Title Towards holography in the BV-BFV setting
Speaker, Affiliation Michele Schiavina, ETH Zurich
Date, Time 21 February 2019, 15:15-16:15
Location HG G 43
Abstract The BV-BFV formalism, developed by Cattaneo, Mnev and Reshetikhin, who put BV together with BFV following Batalin, Fradkin and Vilkovisky, is a useful framework to handle field theories with symmetries on manifolds with boundaries and corners, which describes gauge invariant quantities while consistently taking into account higher-codimension data. In this language, one can establish a bulk-boundary correspondence in field theory, thus understanding observables, gauge fixing and quantisation of field theories, aiming at an axiomatisation that is compatible with cutting and gluing of stratified manifolds.

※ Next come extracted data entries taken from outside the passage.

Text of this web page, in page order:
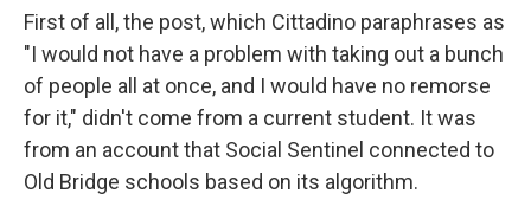
First of all, the post, which Cittadino paraphrases as
"I would not have a problem with taking out a bunch
of people all at once, and I would have no remorse
for it," didn't come from a current student. It was
from an account that Social Sentinel connected to
Old Bridge schools based on its algorithm.
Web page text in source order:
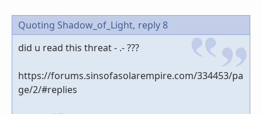
Quoting Shadow_of_Light, reply 8
did u read this threat - .- ???
https://forums.sinsofasolarempire.com/334453/pa
ge/2/#replies
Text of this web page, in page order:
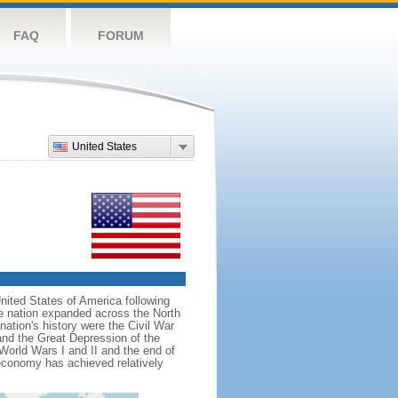
FAQ FORUM
United States
States of America following
expanded across the North
history were the Civil War
the Great Depression of the
Wars I and II and the end of
has achieved relatively
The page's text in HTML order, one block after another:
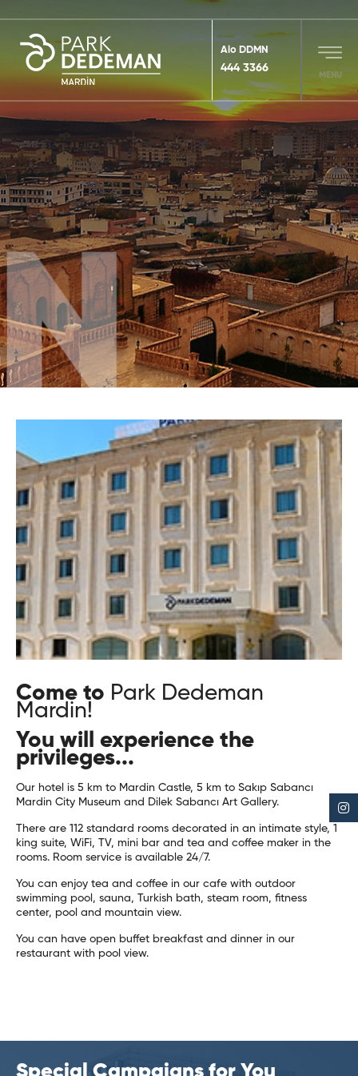
Alo DDMN
444 3366
MENU
Come to Park Dedeman
Mardin!
You will experience the
privileges...
Our hotel is 5 km to Mardin Castle, 5 km to Sakıp Sabancı
Mardin City Museum and Dilek Sabancı Art Gallery.
There are 112 standard rooms decorated in an intimate style, 1
king suite, WiFi, TV, mini bar and tea and coffee maker in the
rooms. Room service is available 24/7.
You can enjoy tea and coffee in our cafe with outdoor
swimming pool, sauna, Turkish bath, steam room, fitness
center, pool and mountain view.
You can have open buffet breakfast and dinner in our
restaurant with pool view.

Several questions arise when looking at the relationship between field theories and their boundary counterparts, such as the problem of Witten descent equations, the correspondence between, e.g., Chern—Simons theory and chiral, conformal field theories and, ultimately, holography. In this talk, after presenting the basics of the (classical) BV-BFV approach to field theories, I will argue how all of the above might be aspects of the same phenomenon, and how the BV-BFV approach might encompass all such aspects in a particularly efficient way. Specifically, I will show how the BV-BFV data of a field theory provides a solution to Witten descent equations, and how this is related to the well know CS-WZW correspondence. This is joint work with P. Mnev and K. Wernli.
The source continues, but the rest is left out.